Solução de Consulta nº 95 da COSIT – Coordenação Geral de Tributação tratou de tema relacionado ao transfer price  ou preço de transferência. A abordagem é interessante quanto a definir que margem de lucro utilizar no cálculo do transfer price,  pelo parâmetro PRL (preço de revenda menos lucro), considerando que essa margem de lucro (40%, 30% ou 20%) deve ser aplicada ao cálculo de acordo com o setor da atividade econômica da empresa.

Na questão analisada a empresa importa arame para revenda, assim como importa também para revenda, barra de inox e aço ferramenta, realizando para esses dois últimos itens, quando necessário, cortes sob medida a pedido do cliente adquirente do material. A CNAE (Classificação Nacional de Atividade Econômica) da empresa é 2599-3-99 identificadora da atividade de fabricação de outros produtos de metais, não especificados anteriormente.

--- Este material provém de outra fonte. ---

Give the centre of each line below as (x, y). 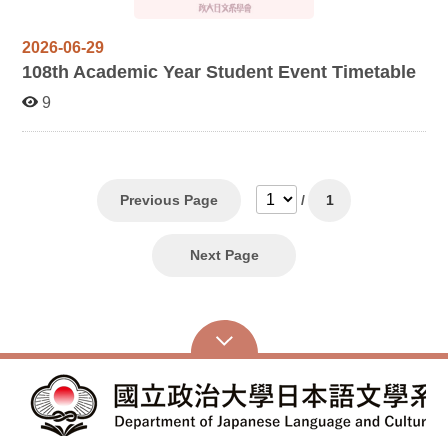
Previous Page (169, 199)
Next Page (224, 254)
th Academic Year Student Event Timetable (234, 71)
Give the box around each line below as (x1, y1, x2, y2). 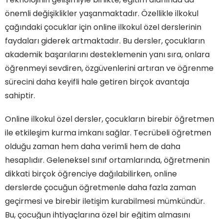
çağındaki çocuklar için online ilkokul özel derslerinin (5, 21, 201, 33)
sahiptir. (5, 89, 35, 101)
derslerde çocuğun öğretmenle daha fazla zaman (5, 181, 196, 193)
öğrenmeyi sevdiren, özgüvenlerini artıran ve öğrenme (5, 62, 214, 74)
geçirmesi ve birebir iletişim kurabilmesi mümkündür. (5, 195, 205, 207)
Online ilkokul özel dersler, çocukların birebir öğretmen (5, 113, 214, 125)
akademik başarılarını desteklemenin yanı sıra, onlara (5, 48, 210, 60)
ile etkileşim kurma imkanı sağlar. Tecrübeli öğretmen (5, 127, 211, 138)
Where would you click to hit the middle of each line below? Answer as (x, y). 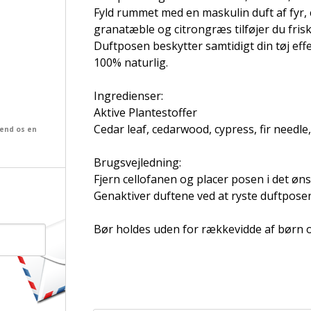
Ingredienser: (128, 96)
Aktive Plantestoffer (145, 112)
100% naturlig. (131, 62)
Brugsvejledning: (137, 162)
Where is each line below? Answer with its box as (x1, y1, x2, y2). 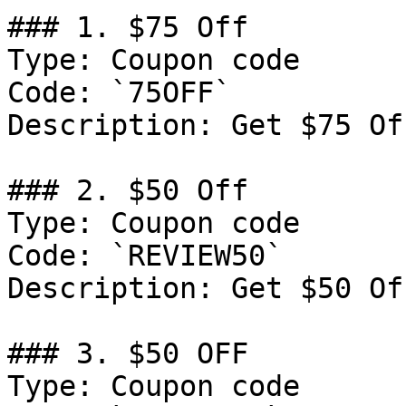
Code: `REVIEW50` (7, 239, 283, 272)
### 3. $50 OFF (7, 337, 248, 370)
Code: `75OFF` (7, 76, 231, 109)
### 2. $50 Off (7, 174, 248, 207)
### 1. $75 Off (7, 11, 248, 43)
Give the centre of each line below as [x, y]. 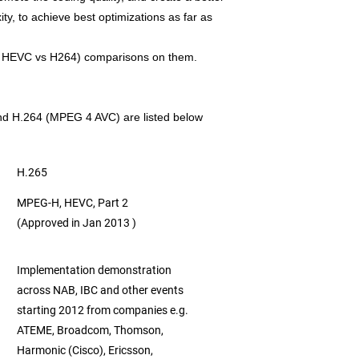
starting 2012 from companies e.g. [104, 310]
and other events [143, 290]
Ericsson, [132, 350]
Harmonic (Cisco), [63, 350]
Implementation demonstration [94, 270]
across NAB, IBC [58, 290]
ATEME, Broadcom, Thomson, [91, 330]
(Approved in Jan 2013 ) [77, 223]
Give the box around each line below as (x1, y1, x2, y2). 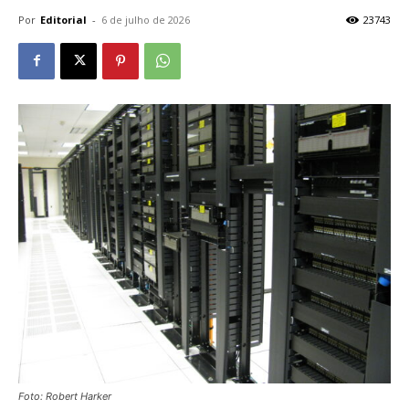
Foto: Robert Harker (18, 389, 111, 403)
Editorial (40, 12, 87, 26)
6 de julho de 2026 (101, 12, 190, 26)
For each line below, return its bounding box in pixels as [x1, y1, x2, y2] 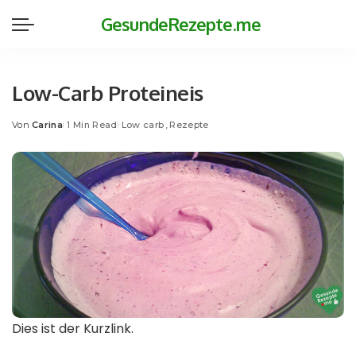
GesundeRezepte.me [101, 13, 261, 35]
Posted [11, 125, 47, 137]
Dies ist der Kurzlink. [12, 319, 133, 338]
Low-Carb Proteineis [12, 79, 203, 106]
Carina [32, 119, 64, 130]
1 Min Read [67, 119, 118, 130]
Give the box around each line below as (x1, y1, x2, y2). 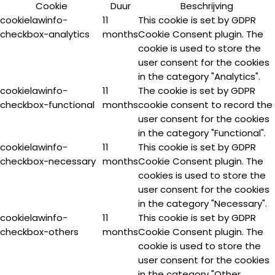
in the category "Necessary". (138, 197, 267, 210)
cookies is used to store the (138, 169, 266, 182)
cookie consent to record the (138, 98, 273, 111)
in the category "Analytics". (138, 70, 260, 83)
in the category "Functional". (138, 126, 266, 139)
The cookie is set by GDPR (138, 84, 255, 97)
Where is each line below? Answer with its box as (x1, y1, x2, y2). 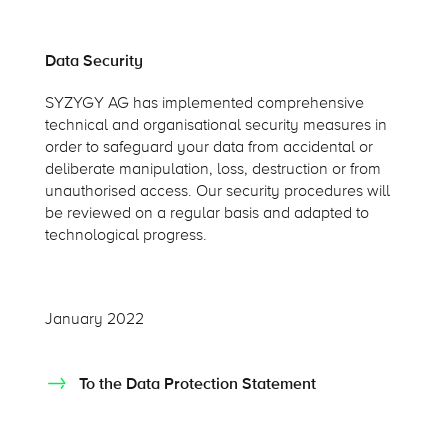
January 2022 (44, 309, 144, 330)
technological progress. (44, 225, 207, 246)
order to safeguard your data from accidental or (44, 137, 373, 158)
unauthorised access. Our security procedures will (44, 181, 390, 202)
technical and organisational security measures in (44, 115, 387, 136)
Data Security (44, 51, 143, 72)
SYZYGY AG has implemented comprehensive (44, 93, 364, 114)
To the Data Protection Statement (78, 373, 316, 394)
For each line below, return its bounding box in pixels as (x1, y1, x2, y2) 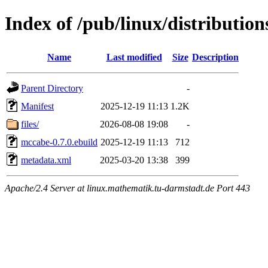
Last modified (106, 51, 162, 62)
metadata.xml (21, 154, 71, 165)
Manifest (21, 100, 54, 111)
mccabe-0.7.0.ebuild (21, 136, 98, 147)
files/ (21, 118, 39, 129)
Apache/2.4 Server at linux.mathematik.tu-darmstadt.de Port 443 (5, 182, 250, 193)
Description (192, 51, 239, 62)
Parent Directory (21, 83, 83, 93)
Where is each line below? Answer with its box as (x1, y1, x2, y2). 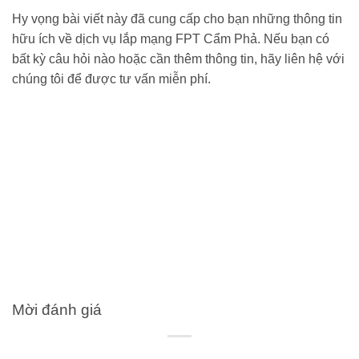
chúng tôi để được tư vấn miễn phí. (12, 72, 211, 87)
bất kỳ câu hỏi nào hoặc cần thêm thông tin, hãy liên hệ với (12, 52, 345, 67)
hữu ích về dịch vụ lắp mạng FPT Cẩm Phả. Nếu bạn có (12, 32, 329, 46)
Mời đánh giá (12, 301, 102, 319)
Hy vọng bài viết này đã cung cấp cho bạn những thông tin (12, 12, 342, 26)

Por questões de precaução a mesma (empresa) utiliza no cálculo a margem de 30%, mas entende que poderia utilizar a margem de 20%.

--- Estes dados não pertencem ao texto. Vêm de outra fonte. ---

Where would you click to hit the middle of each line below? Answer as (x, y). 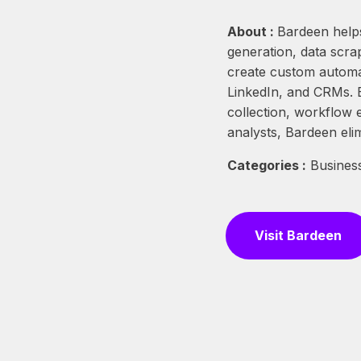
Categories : (267, 165)
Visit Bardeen (298, 235)
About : (252, 31)
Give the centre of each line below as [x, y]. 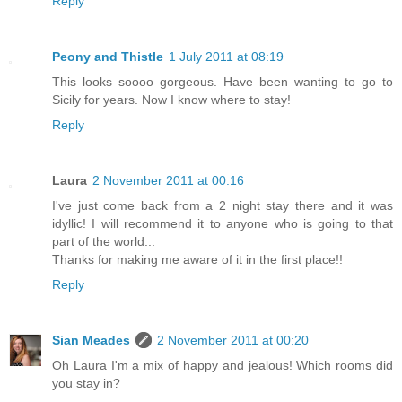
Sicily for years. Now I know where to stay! [171, 100]
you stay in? [86, 384]
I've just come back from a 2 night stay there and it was [223, 206]
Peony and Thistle [108, 57]
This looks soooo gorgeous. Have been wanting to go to [223, 82]
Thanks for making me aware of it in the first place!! [197, 260]
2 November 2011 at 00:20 [233, 341]
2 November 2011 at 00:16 [168, 181]
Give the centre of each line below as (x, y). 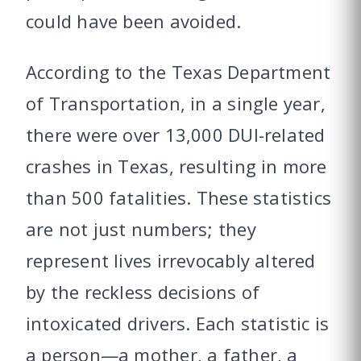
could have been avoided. (134, 21)
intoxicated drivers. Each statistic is (178, 323)
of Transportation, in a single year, (176, 103)
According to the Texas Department (178, 71)
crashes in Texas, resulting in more (176, 166)
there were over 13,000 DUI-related (176, 134)
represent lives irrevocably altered (171, 260)
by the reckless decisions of (143, 291)
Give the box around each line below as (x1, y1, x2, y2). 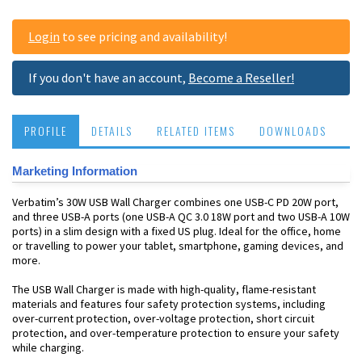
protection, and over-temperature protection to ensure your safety (12, 326, 339, 340)
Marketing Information (12, 164, 137, 178)
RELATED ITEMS (157, 122, 235, 139)
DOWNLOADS (259, 122, 326, 139)
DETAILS (91, 122, 133, 139)
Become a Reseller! (188, 69, 294, 86)
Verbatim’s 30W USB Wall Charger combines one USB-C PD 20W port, (12, 195, 339, 209)
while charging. (12, 340, 84, 355)
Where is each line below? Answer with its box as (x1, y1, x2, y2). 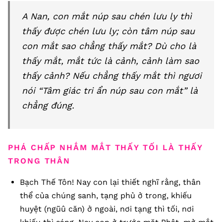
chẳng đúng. (22, 100, 74, 111)
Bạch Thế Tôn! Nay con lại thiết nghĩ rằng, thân (20, 177, 201, 187)
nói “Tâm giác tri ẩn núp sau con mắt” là (22, 85, 198, 96)
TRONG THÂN (8, 156, 71, 166)
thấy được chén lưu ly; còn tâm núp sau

A COSIT  se manifestou quanto ao fato dos produtos importados e comercializados mesmo, quando for o caso,  passando por pequeno processo de industrialização, por si só (arame, barra de inox e aço ferramenta) não representam o setor de metalurgia (margem de lucro de 30%), devendo ser aplicado no cálculo da margem o percentual de 20%.
Para aplicar a margem de 30%, conforme a Solução de Consulta, é necessário atender as seguintes condicionais: i) a CNAE do estabelecimento estar relacionada ao ramo de transformação industrial;ii) nessa atividade a atuação deve ter relação, também, ao ramo de metalurgia;iii) os produtos importados tenham destinação a esse setor.
Não atendendo essas condicionais a análise isolada dos materiais importados e comercializados não pode ser definidora da margem de lucro  a ser utilizada  no cálculo do transfer price no método PRL.
Importante na manifestação trazida pela Solução de Consulta é a forma da análise realizada, considerando a CNAE, a atividade operacional de fato realizada com os produtos, a NCM dos mesmos, e o item objeto final da venda. Esses pontos demonstram que a avaliação para matérias dessa natureza deve ser ampla sobre o processo, e não pontual sobre o item.